Oh, and one final point – throughout are wonderful illustrations by Bip Pares that I think do a brilliant job of combining futurism with a distinctively 1930s Art Deco style, with hints of Fascism in there too. I think Woman Alive is worth hunting out for the illustrations alone – here are a couple of them.




thus illustrations are marvelous. Found a copy at Abe books.
Must try to get hold of this.
Oh well done! Hope you enjoy – I think the illustrations are my favourite part
I like dystopian fiction — I’ll have to keep this in mind.
I think people can do such interesting things with it
This one has gone on my list. Thank you for bringing this one out of the dusty cupboards so others might be able to seek out and enjoy!
Great illustrations too.
Thanks Sarah! It wouldn’t entirely surprise me if it came back into print (though not through British Library!)

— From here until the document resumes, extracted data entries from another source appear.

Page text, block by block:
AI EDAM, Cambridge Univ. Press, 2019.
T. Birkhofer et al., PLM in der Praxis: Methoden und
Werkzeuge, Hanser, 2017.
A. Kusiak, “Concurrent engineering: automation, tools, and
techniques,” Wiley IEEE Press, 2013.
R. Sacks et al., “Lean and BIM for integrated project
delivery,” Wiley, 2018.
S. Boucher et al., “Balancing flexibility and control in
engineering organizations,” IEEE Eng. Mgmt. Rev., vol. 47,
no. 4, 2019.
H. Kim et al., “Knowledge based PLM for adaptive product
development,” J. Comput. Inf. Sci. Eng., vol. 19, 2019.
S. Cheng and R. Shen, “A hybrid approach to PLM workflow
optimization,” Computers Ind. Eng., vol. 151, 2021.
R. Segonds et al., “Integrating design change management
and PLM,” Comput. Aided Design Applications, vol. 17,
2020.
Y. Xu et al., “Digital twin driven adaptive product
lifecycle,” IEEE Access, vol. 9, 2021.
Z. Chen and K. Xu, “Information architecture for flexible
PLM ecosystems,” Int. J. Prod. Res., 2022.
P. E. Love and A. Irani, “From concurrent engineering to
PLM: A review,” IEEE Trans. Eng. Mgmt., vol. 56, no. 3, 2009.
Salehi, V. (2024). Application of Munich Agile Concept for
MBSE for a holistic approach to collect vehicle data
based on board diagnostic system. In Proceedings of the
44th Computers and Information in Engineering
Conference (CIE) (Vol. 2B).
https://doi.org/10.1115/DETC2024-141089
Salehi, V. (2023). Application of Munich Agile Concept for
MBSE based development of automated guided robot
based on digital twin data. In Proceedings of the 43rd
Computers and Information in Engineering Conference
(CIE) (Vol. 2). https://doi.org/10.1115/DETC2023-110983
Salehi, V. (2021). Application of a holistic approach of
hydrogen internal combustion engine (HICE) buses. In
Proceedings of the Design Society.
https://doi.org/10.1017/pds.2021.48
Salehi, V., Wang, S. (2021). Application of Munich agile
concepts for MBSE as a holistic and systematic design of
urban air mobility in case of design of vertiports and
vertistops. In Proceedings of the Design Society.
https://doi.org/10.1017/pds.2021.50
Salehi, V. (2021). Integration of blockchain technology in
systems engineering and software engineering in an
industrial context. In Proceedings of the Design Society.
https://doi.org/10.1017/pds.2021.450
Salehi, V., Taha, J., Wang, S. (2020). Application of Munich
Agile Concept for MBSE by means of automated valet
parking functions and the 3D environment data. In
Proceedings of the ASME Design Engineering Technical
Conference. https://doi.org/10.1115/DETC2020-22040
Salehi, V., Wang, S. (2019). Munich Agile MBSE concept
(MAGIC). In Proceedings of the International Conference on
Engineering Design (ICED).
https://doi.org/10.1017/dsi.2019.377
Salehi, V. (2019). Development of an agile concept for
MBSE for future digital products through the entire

Now I’m very intrigued to know who else you think might republish; do you know a little bird as the saying goes?! Well, here’s hoping because my library haven’t got a copy and it’s over £100 on abe!
Wow, this sounds quite something! What an interesting premise, I can see why you’d have liked it to be longer.

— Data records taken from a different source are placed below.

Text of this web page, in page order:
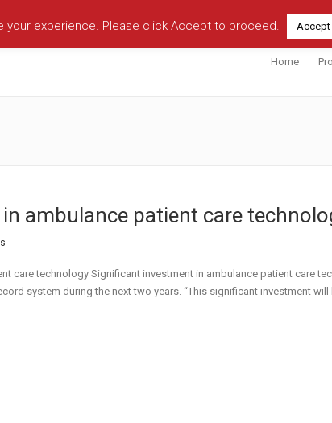
Home
ambulance patient care
care technology Significant investment in ambulance patient care
system during the next two years. “This significant investment
your experience. Please click Accept to proceed. Accept
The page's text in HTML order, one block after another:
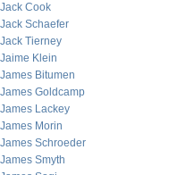
Jack Cook
Jack Schaefer
Jack Tierney
Jaime Klein
James Bitumen
James Goldcamp
James Lackey
James Morin
James Schroeder
James Smyth
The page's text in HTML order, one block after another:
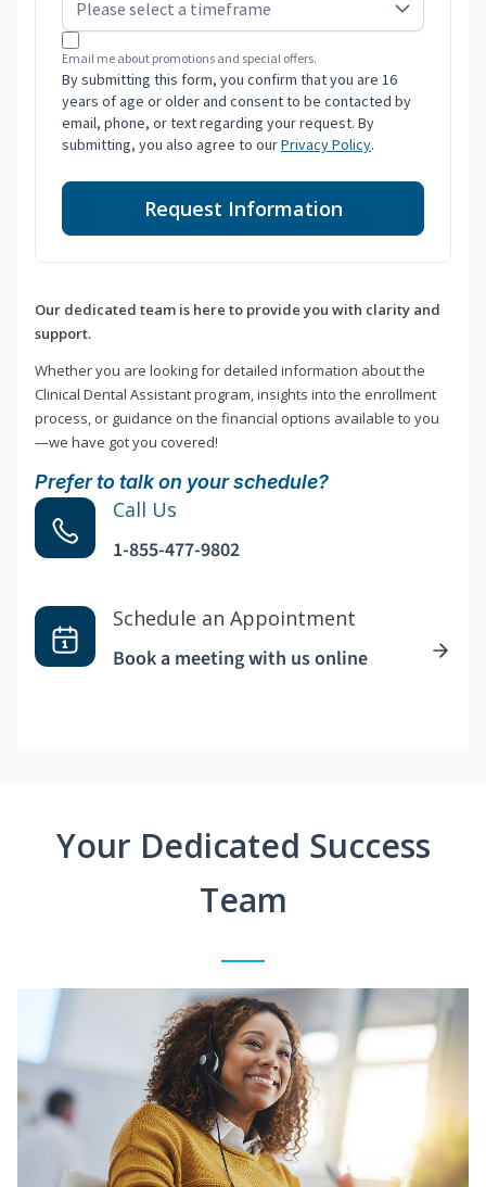
Email me about promotions and special offers.
By submitting this form, you confirm that you are 16
years of age or older and consent to be contacted by
email, phone, or text regarding your request. By
submitting, you also agree to ourPrivacy Policy.
Request Information
Our dedicated team is here to provide you with clarity and
support.
Whether you are looking for detailed information about the
Clinical Dental Assistant program, insights into the enrollment
process, or guidance on the financial options available to you
—we have got you covered!
Prefer to talk on your schedule?
Call Us
1-855-477-9802
Schedule an Appointment
Book a meeting with us online
Your Dedicated Success
Team

Yes, and I almost never say that!
What an unusual and fascinating book, Simon, and I’ve never heard of it – but it obviously deserved to be rediscovered. And the illustrations look marvellous!!
Bip Pares is one to look out for again, for sure!
This does sound very interesting and the illustrations are so striking!
I was debating the book-ethics of cutting them out and framing them :D (I decided against)
The cover is quite striking too – I wonder what the dust jacket would have looked like?
Yes, one of those times I don’t mind not having the dustjacket too much because the boards are so cool.
Those illustrations are amazing and what an interesting idea, too. I do hope it gets republished in full!
If it does get republished, I really hope they use these – they’d be missing a trick otherwise.
How interesting. Have you read D.E. Stevenson’s The Empty World (1936) – her only sci fi novel. Dystopian story set in 1973, with only a few people left after a global catastrophe. Odd, irritating and obviously not at all like anything else I’ve ever read by DES. It makes you wonder if in the 1930s publishers and agents were urging their woman novelists to have a go at this sci fi stuff.